**Exercise objective**. Please give the count of lines below with the string "ship" in them, and no other words.

**Given data**.
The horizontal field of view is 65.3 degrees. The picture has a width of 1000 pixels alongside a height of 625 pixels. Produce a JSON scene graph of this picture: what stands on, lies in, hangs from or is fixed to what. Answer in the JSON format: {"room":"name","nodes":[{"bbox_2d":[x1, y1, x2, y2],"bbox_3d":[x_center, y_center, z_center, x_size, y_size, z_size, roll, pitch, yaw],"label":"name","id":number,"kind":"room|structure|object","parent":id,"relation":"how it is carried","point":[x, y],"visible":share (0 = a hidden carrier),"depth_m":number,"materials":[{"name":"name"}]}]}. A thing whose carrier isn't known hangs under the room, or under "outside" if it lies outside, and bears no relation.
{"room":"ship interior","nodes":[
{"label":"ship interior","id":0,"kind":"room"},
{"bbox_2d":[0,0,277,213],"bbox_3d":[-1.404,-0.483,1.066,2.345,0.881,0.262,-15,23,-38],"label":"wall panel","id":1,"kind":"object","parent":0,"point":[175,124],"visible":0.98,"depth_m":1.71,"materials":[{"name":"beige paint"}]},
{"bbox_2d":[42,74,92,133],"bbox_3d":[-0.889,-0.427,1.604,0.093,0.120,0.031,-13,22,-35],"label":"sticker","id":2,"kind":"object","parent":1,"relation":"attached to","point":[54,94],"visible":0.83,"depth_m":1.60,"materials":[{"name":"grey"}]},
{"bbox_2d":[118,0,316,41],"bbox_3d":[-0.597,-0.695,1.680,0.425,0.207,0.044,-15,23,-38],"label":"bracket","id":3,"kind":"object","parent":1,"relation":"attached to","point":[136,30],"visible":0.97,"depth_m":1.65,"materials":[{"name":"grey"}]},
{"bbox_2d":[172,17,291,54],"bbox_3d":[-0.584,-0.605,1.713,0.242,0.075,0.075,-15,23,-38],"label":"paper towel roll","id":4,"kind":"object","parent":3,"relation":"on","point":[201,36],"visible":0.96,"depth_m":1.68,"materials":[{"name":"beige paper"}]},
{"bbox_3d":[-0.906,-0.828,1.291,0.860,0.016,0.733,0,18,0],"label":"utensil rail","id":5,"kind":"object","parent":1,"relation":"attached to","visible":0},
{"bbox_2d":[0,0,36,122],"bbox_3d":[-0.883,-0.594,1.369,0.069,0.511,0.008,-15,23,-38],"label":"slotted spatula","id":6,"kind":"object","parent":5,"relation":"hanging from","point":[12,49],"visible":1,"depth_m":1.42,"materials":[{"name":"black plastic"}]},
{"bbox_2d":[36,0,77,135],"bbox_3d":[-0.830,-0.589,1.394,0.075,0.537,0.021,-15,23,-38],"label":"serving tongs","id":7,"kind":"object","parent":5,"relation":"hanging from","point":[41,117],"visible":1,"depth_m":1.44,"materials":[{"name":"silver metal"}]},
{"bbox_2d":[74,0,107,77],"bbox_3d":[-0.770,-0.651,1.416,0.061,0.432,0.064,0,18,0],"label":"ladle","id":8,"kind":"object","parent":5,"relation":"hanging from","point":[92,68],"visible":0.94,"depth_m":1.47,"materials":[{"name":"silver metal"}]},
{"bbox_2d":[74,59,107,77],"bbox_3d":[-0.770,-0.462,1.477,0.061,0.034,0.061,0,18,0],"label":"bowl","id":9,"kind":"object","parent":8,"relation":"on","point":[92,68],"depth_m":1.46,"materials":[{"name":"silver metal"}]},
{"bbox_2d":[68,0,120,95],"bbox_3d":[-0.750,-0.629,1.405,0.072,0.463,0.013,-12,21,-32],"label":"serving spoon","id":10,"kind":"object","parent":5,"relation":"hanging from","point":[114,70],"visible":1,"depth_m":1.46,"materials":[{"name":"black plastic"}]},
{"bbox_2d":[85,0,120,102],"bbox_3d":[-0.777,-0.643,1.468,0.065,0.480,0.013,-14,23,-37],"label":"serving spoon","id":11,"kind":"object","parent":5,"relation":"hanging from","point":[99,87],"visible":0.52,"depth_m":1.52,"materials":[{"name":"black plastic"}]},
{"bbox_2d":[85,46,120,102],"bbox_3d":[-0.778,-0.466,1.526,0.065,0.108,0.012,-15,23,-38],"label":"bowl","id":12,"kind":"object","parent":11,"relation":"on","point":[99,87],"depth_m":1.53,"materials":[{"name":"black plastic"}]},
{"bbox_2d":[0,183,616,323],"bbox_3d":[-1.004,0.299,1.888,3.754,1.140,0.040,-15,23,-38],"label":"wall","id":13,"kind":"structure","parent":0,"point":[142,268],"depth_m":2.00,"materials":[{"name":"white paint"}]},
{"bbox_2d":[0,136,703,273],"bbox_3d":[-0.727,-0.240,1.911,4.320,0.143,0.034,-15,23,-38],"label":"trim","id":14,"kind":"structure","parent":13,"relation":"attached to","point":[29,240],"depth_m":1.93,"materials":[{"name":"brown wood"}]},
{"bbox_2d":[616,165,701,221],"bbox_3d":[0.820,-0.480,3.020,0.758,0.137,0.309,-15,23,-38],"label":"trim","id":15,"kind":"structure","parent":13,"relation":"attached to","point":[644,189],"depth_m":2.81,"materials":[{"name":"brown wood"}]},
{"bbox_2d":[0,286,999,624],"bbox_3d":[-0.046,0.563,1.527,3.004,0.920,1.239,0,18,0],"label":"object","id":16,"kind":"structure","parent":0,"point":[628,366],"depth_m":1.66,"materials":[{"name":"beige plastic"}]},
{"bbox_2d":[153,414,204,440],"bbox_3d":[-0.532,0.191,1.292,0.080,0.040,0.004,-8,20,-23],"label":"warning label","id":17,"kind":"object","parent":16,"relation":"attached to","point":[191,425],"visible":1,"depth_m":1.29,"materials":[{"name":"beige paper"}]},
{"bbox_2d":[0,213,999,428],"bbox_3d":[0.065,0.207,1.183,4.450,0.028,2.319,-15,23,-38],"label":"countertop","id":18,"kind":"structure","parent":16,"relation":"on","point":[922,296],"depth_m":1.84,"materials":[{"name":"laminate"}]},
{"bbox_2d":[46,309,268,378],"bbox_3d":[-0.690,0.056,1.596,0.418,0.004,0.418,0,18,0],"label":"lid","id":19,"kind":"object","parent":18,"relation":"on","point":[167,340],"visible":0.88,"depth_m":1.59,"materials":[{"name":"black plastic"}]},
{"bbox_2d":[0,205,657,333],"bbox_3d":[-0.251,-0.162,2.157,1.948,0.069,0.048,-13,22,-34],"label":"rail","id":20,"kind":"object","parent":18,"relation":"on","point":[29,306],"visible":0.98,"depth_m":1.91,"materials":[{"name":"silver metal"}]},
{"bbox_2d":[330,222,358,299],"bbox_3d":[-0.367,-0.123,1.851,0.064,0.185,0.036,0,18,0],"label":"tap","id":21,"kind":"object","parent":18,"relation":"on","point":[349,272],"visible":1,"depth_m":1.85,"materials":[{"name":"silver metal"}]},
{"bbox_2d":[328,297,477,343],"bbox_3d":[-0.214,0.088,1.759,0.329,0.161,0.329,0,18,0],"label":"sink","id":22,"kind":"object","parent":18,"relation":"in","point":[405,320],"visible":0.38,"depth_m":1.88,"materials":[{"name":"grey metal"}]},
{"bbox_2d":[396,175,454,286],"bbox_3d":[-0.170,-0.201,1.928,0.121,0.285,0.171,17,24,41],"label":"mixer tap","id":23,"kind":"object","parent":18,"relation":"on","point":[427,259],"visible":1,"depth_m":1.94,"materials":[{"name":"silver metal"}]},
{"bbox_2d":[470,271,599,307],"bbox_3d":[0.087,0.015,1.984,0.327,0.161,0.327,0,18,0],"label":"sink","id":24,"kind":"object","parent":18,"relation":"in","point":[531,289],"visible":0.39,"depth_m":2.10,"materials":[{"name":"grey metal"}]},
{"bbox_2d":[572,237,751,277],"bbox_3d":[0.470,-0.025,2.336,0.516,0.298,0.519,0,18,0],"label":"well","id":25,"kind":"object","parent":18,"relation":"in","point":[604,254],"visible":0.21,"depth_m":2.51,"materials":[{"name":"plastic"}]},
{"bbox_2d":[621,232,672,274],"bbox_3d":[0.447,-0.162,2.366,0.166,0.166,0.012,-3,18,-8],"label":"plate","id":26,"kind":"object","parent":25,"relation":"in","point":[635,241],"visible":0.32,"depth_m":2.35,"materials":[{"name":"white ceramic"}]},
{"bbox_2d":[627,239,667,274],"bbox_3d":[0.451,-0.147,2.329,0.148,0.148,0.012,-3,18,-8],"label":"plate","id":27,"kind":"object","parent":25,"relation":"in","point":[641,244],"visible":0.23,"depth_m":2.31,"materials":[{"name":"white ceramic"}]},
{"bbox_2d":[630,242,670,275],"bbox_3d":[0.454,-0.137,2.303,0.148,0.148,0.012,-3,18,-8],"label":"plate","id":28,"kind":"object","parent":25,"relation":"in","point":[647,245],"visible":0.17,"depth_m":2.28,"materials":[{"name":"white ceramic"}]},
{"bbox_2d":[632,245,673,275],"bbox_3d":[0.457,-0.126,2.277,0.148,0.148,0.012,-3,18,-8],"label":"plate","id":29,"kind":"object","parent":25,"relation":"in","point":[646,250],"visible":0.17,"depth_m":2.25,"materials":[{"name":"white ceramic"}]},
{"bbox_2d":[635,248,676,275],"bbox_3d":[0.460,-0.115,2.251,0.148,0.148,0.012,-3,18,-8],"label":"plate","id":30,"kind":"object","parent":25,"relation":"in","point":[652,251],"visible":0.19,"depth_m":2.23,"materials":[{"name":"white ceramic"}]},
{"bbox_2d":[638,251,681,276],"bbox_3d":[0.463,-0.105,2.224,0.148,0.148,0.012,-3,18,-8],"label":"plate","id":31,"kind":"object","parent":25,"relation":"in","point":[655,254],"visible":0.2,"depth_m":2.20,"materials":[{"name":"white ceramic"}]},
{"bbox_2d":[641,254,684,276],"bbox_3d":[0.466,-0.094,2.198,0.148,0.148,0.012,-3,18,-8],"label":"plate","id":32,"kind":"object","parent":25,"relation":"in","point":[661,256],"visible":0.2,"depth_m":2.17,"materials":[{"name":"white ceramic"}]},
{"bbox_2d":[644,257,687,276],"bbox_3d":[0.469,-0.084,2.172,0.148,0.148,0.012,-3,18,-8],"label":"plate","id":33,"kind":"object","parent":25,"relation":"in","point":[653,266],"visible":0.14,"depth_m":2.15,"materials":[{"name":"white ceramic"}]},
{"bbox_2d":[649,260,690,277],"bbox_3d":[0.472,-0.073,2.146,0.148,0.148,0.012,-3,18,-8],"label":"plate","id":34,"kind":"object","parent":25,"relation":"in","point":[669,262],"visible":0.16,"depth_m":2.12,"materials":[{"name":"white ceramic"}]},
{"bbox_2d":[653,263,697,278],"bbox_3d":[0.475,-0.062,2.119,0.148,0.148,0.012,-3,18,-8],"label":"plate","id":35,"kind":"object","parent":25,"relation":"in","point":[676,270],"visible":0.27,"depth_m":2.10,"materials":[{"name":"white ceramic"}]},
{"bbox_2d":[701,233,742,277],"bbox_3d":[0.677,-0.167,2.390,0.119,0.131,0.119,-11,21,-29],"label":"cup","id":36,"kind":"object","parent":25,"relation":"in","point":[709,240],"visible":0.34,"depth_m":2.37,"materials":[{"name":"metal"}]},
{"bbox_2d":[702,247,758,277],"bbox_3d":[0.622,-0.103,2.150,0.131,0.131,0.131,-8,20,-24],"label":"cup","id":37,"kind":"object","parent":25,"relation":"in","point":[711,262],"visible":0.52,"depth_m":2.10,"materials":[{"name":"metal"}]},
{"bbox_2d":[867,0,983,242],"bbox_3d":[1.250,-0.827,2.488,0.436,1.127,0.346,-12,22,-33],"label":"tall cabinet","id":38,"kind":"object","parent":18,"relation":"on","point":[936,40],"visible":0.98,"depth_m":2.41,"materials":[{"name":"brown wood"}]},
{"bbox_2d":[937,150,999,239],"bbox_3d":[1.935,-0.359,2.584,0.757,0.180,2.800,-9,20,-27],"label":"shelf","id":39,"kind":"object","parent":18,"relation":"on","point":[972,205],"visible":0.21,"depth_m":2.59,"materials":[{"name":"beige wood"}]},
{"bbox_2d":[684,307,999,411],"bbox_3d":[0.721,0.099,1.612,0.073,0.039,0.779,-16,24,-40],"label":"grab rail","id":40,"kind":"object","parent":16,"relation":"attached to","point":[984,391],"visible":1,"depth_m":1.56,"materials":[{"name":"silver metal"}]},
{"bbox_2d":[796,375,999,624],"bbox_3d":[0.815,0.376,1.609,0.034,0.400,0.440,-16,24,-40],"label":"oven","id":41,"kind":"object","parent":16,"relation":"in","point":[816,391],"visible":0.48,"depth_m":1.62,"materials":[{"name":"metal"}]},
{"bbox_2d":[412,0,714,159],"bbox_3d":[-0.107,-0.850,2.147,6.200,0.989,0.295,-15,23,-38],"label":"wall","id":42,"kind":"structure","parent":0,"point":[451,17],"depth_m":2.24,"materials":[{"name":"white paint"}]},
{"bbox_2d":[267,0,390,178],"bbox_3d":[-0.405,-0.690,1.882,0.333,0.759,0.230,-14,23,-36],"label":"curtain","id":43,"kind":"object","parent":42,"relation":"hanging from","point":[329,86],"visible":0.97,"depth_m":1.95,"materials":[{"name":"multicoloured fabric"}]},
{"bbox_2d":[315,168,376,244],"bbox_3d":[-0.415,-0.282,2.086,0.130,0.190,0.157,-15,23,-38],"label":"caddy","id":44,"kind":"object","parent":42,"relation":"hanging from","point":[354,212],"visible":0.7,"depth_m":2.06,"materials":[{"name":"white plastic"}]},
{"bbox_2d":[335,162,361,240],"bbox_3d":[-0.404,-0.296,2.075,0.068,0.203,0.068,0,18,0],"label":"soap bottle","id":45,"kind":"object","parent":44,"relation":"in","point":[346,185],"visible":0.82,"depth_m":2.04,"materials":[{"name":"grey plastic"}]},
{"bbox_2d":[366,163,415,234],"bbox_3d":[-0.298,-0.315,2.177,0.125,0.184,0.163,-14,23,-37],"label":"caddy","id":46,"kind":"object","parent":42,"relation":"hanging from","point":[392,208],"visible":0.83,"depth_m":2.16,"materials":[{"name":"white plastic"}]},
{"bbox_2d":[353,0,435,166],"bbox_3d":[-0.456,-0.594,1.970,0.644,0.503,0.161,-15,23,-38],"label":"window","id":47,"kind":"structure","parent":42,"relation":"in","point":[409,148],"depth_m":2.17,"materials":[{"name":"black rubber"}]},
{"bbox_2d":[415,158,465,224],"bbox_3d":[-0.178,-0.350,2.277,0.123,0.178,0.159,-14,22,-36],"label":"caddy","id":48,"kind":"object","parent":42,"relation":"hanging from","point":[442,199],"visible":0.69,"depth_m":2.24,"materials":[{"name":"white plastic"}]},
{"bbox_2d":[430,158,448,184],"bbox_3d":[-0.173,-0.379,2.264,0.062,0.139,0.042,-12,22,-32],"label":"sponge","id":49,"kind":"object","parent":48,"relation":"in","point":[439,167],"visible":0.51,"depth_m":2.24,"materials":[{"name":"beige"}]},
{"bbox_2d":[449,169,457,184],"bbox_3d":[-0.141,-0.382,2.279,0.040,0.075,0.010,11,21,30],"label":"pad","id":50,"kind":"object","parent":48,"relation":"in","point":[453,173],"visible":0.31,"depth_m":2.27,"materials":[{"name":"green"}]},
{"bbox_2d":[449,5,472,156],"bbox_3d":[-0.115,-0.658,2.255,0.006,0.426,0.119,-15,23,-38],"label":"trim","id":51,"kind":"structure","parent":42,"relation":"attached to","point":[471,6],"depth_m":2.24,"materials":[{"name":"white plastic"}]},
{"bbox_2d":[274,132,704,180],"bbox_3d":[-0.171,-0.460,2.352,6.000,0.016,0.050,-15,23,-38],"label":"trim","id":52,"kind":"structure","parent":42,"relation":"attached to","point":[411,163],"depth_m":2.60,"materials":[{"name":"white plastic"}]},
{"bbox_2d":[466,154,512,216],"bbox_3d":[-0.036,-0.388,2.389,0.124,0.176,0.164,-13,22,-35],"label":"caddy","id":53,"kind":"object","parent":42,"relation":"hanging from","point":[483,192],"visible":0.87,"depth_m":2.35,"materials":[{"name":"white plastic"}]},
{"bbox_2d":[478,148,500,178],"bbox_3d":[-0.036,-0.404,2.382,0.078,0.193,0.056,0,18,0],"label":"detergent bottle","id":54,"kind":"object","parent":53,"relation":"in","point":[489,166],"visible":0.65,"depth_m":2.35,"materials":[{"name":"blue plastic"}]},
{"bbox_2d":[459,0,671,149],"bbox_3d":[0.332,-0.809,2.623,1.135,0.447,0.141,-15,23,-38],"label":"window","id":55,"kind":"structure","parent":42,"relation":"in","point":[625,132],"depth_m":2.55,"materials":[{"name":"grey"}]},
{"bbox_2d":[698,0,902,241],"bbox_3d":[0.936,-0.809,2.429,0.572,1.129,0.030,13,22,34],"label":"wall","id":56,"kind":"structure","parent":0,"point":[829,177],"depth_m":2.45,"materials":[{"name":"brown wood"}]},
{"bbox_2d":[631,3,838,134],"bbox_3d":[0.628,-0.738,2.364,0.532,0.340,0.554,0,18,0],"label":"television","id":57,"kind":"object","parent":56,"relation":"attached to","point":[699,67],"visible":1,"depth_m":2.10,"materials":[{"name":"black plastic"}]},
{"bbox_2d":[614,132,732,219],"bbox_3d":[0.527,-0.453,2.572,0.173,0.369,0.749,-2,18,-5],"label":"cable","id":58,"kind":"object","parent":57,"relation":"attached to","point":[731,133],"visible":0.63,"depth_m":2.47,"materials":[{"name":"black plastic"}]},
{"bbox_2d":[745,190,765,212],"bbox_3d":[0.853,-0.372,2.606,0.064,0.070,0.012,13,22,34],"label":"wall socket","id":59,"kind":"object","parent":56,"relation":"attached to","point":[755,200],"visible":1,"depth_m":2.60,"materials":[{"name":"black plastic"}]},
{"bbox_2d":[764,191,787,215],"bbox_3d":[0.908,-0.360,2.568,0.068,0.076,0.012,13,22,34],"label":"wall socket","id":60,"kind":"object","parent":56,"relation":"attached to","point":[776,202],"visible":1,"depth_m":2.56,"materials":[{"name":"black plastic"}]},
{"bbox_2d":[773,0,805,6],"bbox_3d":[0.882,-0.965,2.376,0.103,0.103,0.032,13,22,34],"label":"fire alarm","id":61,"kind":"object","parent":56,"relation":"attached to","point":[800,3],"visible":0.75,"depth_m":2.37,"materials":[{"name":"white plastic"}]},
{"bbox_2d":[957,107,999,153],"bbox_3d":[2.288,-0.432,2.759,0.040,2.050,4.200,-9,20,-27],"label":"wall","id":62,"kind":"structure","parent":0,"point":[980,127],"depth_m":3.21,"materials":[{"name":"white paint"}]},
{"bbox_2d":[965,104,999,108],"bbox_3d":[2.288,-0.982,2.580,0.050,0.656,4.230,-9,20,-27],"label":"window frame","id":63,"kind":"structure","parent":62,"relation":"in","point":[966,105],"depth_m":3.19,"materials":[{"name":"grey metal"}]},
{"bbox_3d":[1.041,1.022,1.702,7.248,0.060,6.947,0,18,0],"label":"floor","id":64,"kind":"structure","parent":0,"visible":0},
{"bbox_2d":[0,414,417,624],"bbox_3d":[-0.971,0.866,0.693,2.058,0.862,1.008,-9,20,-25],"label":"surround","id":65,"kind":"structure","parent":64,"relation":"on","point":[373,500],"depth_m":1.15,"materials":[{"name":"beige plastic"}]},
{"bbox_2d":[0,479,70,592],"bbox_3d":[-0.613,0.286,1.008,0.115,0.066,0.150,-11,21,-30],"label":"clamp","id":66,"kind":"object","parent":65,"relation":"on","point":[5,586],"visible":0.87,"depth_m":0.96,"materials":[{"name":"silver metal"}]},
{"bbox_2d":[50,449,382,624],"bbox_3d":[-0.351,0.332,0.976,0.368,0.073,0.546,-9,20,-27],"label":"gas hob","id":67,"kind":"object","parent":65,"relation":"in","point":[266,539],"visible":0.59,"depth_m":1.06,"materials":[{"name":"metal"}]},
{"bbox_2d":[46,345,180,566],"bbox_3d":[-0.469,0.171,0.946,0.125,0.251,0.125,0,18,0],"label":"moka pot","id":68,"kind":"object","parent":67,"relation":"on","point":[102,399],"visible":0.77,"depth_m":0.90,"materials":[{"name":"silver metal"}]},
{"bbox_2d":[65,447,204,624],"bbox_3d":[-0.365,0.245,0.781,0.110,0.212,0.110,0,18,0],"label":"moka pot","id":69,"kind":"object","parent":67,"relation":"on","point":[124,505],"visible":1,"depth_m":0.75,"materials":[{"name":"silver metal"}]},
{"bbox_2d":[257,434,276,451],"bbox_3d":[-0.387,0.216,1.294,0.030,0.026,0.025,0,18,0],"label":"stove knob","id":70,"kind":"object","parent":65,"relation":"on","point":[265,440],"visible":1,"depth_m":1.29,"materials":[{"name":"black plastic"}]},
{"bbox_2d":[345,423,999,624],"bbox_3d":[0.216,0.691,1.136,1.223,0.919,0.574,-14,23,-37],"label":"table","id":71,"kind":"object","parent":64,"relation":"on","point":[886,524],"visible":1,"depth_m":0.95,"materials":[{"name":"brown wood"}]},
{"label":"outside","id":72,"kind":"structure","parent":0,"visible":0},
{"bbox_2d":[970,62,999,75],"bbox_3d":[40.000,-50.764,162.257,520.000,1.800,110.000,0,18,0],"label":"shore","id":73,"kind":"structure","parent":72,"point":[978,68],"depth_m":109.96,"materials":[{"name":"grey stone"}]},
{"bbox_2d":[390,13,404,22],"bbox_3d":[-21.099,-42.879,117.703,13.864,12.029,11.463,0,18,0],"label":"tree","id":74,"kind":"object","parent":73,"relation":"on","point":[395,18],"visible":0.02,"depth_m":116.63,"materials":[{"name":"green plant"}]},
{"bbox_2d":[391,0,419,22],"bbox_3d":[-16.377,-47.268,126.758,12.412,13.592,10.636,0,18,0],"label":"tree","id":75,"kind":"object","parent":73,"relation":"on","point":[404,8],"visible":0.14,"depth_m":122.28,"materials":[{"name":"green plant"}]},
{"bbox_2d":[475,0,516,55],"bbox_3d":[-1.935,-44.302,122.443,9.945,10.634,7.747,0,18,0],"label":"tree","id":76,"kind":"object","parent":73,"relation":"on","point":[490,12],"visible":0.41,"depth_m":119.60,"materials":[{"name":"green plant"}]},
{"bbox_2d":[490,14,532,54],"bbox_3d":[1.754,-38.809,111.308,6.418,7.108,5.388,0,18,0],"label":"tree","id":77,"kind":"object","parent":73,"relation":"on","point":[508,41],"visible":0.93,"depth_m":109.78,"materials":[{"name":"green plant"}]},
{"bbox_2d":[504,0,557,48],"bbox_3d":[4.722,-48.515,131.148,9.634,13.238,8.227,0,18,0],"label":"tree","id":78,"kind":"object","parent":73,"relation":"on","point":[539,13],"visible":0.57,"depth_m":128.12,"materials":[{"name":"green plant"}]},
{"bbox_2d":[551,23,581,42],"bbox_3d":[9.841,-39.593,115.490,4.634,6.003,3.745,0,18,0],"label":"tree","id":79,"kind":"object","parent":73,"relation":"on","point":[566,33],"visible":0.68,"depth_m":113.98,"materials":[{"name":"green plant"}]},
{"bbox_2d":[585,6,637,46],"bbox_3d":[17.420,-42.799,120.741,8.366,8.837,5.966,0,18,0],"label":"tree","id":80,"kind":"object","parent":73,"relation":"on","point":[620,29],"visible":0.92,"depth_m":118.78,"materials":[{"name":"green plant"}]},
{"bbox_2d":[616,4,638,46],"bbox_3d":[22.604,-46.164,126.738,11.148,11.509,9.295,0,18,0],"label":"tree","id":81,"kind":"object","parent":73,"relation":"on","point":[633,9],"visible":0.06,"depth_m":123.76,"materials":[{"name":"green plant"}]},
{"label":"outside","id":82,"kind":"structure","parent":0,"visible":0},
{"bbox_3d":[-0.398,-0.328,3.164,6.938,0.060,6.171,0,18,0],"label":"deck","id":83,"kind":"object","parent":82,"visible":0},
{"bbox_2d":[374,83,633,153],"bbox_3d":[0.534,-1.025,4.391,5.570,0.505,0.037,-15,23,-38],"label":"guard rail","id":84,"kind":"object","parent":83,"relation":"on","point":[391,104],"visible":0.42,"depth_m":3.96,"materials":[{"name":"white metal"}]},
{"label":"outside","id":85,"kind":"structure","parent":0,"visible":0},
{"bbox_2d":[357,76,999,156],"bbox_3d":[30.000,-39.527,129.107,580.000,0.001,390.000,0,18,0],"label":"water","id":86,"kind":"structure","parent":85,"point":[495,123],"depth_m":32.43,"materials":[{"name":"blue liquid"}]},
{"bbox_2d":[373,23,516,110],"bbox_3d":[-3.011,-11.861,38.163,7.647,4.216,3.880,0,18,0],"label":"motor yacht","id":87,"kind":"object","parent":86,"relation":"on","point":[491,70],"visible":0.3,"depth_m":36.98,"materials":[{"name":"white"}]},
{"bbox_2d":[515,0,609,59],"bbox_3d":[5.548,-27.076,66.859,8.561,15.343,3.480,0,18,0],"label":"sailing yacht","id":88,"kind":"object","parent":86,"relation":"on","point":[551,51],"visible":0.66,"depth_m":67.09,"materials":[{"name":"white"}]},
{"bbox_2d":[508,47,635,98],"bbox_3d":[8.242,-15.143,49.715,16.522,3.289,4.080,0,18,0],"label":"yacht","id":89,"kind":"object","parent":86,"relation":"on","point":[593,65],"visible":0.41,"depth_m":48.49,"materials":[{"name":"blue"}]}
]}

**Exercise response**. 2